When discussing the offence with Purdie, Ms Arcaba reported that Purdie claimed that it was the first time he had done something like that and claimed he was "not a drug dealer". Ms Arcaba observed that Purdie could not provide a valid answer when asked why someone would approach him with a request for the purchase of prohibited substances. Ms Arcaba found Purdie to be cooperative and forthcoming with information during the assessment process. However, she considered that Purdie appeared to minimise his behaviour because the substance supplied by him was not a prohibited substance. Ms Arcaba observed that Purdie could not provide a valid reason for his offending despite taking money in exchange for what was believed to be cocaine at the time.
Purdie's prior criminal history consisted mainly of driving offences and offences relating to dishonesty. Prior to his present offending, his most recent conviction was on 30 November 2013 for goods suspected of being stolen for which he was fined $500 and placed on a section 9 bond for 12 months.
[4]
The proceedings on sentence
Purdie's counsel submitted that an Intensive Corrections Order should be imposed rather than Purdie being sentenced to a full-time imprisonment. Emphasis was placed on Ms Webster's report and to Purdie's case that he did not know what he was doing was wrong.
In an exchange with Purdie's counsel, the judge referred to the $39,450 being "substantially more than the amount that was paid for the 3 ounces of cocaine". Purdie's counsel told the judge that "not all of those funds were attracted to this particular offence". Purdie's counsel referred to Purdie's circumstances including a lack of significant prior criminal convictions, no previous drug-related convictions, his stable position and supportive parents.
The Crown called for full-time imprisonment and pointed out whilst there was no actual drug supplied; there was no evidence of what was in fact supplied. The Crown submitted that the offence was committed for financial gain. The Crown asked the judge to treat Ms Webster's report with scepticism and submitted that there was no reliability as to the psychologist's diagnoses.
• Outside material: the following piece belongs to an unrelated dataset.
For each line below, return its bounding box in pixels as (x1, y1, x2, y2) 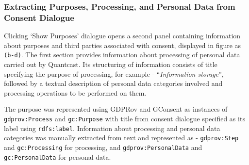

The Crown argued that Purdie's submission that the offence was a "one-off" did not fit with the $39,450 which Purdie had admitted were the proceeds of crime. The Crown said:
"He's got $39,450 unexplained that he admits are proceeds of crime. $7000 of that money relates to the deployment of the fake cocaine but also to another deployment from his syndicate and my submission is, your Honour, it just doesn't fit with that. It couldn't possibly be the case that this is one-off given the money that he has. This may be a one-off drug supply but it is not a one-off venture into the criminal world doing something wrong. It can't be."
The Crown referred to the pre-sentence report where it was said that Purdie could not provide a valid answer when asked why would someone approach him with a request for prohibited substances and that he had known his co-offenders his whole life.
Purdie's counsel in reply put to the judge the references in the pre-sentence report to Purdie being open and honest, the assessment of his low to medium risk of re-offending, and to his being cooperative and forthcoming.
The judge told Purdie's counsel that if he wished to attack what the Crown had said, he would:
"…carefully need to address the specific points that were made by the Crown".
Following a further short submission, the judge said:
"…well, do you have any other submission in relation to what the Crown has just said?"
Purdie's counsel replied that he did not.
[5]
Some findings by the judge
The judge referred to Purdie's account to Ms Arcaba that he was a poker player, had ceased employment as he had won $150,000 in poker tournaments and had savings of $100,000. His Honour noted there was no mention of gambling or winnings in the psychologist's report.
His Honour referred to Purdie's account to Ms Webster but not to Ms Arcaba of a friend's brother holding a gun to his head, then to his friend's head, shooting the friend in the head and watching him "bleed out". The judge said that the prosecution had investigated this claim and without objection, stated from the bar table that it in fact related to a game of Russian roulette at a motel and the injured brother did not "bleed out". His Honour considered that there was reason to believe that Purdie was not a reliable historian and exaggerates to gain sympathy.
When referring to Ms Webster's report, the judge observed that it was so littered with statements preceded by the words "may" or "likely", as well as references to questionable validity, that whilst Ms Webster's opinion must be taken into account, it must be regarded with scepticism.
His Honour recounted passages in the pre-sentence report which included Purdie's attitude to the offences and said:
"The inevitable inference is that [Purdie] was approached because it was believed by his friends that he could in fact supply cocaine." [1]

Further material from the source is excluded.